◆ **Exercise**:
Copy out all lines from the entries below in which "nodes" occurs.
··· Exercise material ···
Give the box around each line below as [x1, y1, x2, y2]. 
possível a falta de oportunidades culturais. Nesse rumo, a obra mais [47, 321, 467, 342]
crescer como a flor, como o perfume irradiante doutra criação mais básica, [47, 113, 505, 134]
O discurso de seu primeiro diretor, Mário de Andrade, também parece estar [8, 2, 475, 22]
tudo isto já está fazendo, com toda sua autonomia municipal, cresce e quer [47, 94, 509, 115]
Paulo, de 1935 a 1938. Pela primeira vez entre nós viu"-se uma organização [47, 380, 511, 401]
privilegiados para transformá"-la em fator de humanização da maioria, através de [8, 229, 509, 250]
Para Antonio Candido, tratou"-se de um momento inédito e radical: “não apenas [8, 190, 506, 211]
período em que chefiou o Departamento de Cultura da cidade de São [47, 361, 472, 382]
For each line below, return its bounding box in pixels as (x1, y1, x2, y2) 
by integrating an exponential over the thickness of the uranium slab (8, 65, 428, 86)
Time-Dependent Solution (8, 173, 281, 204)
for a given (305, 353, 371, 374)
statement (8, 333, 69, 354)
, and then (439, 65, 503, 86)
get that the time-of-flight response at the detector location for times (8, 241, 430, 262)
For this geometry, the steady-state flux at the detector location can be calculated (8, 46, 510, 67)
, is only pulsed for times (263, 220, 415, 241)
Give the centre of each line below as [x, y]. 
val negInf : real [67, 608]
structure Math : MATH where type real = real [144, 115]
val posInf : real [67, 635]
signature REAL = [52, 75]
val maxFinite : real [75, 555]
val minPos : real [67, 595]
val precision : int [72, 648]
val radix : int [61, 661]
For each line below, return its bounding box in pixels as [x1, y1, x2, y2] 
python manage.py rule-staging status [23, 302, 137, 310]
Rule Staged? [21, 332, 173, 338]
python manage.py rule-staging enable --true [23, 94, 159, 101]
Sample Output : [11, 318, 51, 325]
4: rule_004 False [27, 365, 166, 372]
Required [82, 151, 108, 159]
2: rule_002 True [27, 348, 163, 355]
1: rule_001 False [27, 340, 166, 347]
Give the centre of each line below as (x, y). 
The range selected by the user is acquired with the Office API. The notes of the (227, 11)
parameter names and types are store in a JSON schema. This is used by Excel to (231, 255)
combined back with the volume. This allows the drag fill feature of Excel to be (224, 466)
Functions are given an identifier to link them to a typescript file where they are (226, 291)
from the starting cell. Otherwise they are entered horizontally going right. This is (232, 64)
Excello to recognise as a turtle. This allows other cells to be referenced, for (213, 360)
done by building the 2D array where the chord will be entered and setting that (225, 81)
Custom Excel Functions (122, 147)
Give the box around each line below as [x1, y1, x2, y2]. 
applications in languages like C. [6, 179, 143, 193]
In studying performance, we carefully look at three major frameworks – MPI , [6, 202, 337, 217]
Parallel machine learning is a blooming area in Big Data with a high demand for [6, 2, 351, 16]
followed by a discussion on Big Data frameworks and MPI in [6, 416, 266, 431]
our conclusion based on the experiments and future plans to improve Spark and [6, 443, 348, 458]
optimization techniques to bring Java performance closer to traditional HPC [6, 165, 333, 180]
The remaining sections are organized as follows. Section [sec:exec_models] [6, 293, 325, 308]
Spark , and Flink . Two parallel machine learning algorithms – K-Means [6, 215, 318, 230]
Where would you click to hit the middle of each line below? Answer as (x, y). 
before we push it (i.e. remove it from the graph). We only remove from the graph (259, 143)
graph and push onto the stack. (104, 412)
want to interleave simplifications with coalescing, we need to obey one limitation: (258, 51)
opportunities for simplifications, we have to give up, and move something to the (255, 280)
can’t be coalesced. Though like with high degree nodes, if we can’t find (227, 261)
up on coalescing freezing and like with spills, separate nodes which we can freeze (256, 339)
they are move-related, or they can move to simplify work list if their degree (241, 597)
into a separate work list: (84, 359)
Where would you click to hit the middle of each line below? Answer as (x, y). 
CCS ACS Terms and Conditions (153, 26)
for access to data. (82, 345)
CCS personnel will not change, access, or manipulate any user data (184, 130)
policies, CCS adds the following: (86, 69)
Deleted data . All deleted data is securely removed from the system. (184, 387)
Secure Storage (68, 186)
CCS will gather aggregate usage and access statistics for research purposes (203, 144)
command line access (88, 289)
···
◆ **Response for this exercise**:
can’t be coalesced. Though like with high degree nodes, if we can’t find (227, 261)
up on coalescing freezing and like with spills, separate nodes which we can freeze (256, 339)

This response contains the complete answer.